Most agonist mAbs targeting CD40 are of the IgG1 subclass with different levels of affinity to CD40 and depend on crosslinking with FcγRs in order to facilitate CD40 aggregation for APCs activation (79, 80) as well as an ADCC activity against tumor cells (81, 82) ( Table 6 ). Engineered mAbs with enhanced binding to FcγRIIIa and ADCC activity have been developed to increase CD40 crosslinking ( Table S1 ). However, an increased affinity for FcγR could enhance not only anti-tumor activity but also adverse events, such as thrombocytopenia and transaminitis (80).

On the other hand, agonist IgG1 mAbs targeting CD40 with Fc engineered to enhance FcγRIIb binding may mediate antibody crosslinking and strong CD40 signaling while reducing the binding with FcγRIIIa in order to inhibit ADCC activity on APCs expressing CD40 (83, 84) ( Figure 7 ). As FcγRIIb is mainly expressed by B cells in tumor tissues, the antibodies are expected to be more active in the TME, depending on the FcγR crosslinking and with lower toxicity. The MOA of these antibodies is ‘Agonist - Immunostimulant, FcγR crosslinking’.

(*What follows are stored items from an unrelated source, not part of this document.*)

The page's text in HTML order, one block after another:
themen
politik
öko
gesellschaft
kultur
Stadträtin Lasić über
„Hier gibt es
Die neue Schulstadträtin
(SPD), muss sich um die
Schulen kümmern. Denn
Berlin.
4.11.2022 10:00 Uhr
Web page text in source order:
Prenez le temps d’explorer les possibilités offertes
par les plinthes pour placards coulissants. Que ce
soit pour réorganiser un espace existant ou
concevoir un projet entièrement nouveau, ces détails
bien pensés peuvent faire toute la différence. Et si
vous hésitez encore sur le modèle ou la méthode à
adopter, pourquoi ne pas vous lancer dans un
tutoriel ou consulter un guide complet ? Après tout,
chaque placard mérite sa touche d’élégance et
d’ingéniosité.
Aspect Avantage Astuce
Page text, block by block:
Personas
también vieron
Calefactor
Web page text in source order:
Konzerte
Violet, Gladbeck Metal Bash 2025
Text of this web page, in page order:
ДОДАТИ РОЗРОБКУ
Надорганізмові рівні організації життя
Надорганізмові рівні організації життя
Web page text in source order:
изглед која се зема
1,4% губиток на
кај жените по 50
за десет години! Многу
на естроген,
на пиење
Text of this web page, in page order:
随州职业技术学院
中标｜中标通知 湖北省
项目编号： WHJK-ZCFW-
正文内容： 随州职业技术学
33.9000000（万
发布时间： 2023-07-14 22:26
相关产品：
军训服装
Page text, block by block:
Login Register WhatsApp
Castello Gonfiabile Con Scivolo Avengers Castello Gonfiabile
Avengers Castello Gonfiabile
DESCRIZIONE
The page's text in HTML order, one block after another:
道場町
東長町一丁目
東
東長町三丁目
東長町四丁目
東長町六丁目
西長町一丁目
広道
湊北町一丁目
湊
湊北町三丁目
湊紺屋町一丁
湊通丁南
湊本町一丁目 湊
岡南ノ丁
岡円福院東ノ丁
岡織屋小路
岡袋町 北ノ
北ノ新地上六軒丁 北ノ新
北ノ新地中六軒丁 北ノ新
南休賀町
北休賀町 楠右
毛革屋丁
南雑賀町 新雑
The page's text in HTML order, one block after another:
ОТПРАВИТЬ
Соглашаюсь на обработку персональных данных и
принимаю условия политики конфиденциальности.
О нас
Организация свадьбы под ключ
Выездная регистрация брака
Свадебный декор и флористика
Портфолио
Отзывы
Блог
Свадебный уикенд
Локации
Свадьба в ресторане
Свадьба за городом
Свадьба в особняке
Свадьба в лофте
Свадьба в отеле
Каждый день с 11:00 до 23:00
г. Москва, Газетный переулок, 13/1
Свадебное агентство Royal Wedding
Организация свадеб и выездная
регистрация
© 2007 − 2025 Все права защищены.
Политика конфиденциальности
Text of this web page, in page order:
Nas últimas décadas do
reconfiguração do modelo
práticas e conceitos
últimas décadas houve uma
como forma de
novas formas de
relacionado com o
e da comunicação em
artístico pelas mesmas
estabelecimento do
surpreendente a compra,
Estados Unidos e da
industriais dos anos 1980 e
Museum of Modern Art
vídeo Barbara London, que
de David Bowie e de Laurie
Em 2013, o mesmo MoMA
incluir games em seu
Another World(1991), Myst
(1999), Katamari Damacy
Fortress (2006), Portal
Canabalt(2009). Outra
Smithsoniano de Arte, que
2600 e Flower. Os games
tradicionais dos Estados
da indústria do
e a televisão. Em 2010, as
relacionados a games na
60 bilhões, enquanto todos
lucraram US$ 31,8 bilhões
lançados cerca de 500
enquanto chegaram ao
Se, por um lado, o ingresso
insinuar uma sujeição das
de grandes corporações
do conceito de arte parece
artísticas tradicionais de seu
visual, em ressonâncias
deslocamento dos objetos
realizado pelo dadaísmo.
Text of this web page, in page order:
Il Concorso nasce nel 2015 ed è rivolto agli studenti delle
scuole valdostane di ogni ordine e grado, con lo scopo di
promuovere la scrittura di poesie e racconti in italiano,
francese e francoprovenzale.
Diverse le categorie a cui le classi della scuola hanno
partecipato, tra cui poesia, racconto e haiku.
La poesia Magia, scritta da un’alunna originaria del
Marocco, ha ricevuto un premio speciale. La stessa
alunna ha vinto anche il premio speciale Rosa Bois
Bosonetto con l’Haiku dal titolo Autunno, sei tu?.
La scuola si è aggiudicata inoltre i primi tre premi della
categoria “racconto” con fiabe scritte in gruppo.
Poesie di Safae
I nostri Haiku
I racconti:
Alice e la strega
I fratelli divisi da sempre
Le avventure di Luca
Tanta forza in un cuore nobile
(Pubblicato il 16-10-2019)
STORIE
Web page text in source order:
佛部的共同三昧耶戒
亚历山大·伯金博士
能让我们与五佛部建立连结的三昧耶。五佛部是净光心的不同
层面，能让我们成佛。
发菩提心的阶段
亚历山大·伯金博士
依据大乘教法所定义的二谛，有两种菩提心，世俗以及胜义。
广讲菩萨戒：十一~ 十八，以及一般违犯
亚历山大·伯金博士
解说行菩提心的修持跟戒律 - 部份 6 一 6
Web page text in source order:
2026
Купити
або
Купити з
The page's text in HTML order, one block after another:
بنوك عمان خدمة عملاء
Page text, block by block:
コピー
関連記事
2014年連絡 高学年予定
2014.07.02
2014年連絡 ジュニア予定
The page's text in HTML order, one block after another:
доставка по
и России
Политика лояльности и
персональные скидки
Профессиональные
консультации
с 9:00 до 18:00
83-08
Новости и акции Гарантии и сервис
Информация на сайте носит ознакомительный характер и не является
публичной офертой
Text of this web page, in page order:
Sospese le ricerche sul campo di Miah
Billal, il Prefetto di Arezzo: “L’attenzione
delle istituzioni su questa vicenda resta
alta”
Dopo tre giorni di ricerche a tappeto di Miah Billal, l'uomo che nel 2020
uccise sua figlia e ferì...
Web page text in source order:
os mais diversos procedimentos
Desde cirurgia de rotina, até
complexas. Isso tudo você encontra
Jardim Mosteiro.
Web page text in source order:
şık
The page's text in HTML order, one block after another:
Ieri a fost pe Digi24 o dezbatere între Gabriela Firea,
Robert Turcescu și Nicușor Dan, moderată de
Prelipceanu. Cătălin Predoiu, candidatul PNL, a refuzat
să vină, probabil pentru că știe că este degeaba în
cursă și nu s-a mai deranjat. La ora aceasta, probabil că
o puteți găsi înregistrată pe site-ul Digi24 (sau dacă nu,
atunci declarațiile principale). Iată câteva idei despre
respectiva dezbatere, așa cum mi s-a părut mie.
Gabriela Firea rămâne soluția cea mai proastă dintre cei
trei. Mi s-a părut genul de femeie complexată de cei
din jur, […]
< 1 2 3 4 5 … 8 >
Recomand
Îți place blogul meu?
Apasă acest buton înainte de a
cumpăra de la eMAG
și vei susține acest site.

In contrast to the agonist mAbs, antagonist anti-CD40 mAbs block the CD40/CD40LG pathway to inhibit the proliferation of malignant B cells, which highly express CD40, such as in CLL and NHL. In IMGT/mAb-DB, we find one blocking mAb anti-CD40, lucatumumab (mAbID 176), that mediates ADCC and ADCP against tumor cells (85). Thus, lucatumumab’s MOA is ‘Blocking - Fc-effector function’. However, this antibody was discontinued in 2013 after being explored for the treatment of multiple myeloma and follicular lymphoma with modest efficacy as monotherapy (86).